DATASET EXCERPTS
>>>>>

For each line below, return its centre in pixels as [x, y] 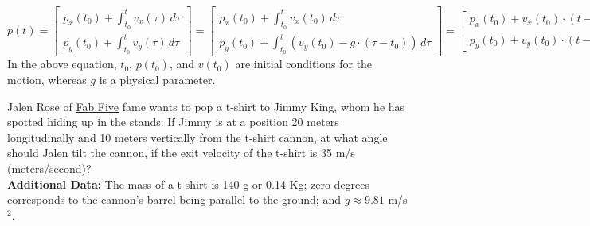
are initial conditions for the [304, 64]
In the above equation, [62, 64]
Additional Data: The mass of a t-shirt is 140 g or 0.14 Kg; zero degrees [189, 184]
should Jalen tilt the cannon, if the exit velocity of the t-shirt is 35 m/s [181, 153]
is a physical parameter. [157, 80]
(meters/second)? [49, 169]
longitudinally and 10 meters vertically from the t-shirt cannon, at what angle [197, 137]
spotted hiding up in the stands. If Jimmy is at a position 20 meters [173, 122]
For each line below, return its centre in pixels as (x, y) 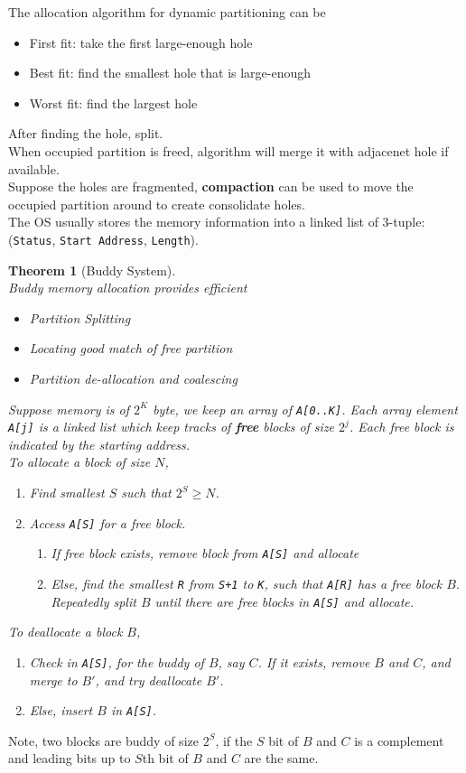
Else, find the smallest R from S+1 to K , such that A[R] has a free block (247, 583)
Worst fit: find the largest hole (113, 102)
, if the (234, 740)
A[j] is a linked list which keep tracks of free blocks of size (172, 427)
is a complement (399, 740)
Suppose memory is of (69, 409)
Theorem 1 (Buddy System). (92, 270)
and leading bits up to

<<<<<

WHAT THIS TASK INVOLVES
Without the pictures, retype each line of the records above exactly.

EXERCISE ANSWER
For each line below, return its centre in pixels as [x, y] 
are initial conditions for the [304, 64]
In the above equation, [62, 64]
Additional Data: The mass of a t-shirt is 140 g or 0.14 Kg; zero degrees [189, 184]
should Jalen tilt the cannon, if the exit velocity of the t-shirt is 35 m/s [181, 153]
is a physical parameter. [157, 80]
(meters/second)? [49, 169]
longitudinally and 10 meters vertically from the t-shirt cannon, at what angle [197, 137]
spotted hiding up in the stands. If Jimmy is at a position 20 meters [173, 122]
For each line below, return its centre in pixels as (x, y) 
Else, find the smallest R from S+1 to K , such that A[R] has a free block (247, 583)
Worst fit: find the largest hole (113, 102)
, if the (234, 740)
A[j] is a linked list which keep tracks of free blocks of size (172, 427)
is a complement (399, 740)
Suppose memory is of (69, 409)
Theorem 1 (Buddy System). (92, 270)
and leading bits up to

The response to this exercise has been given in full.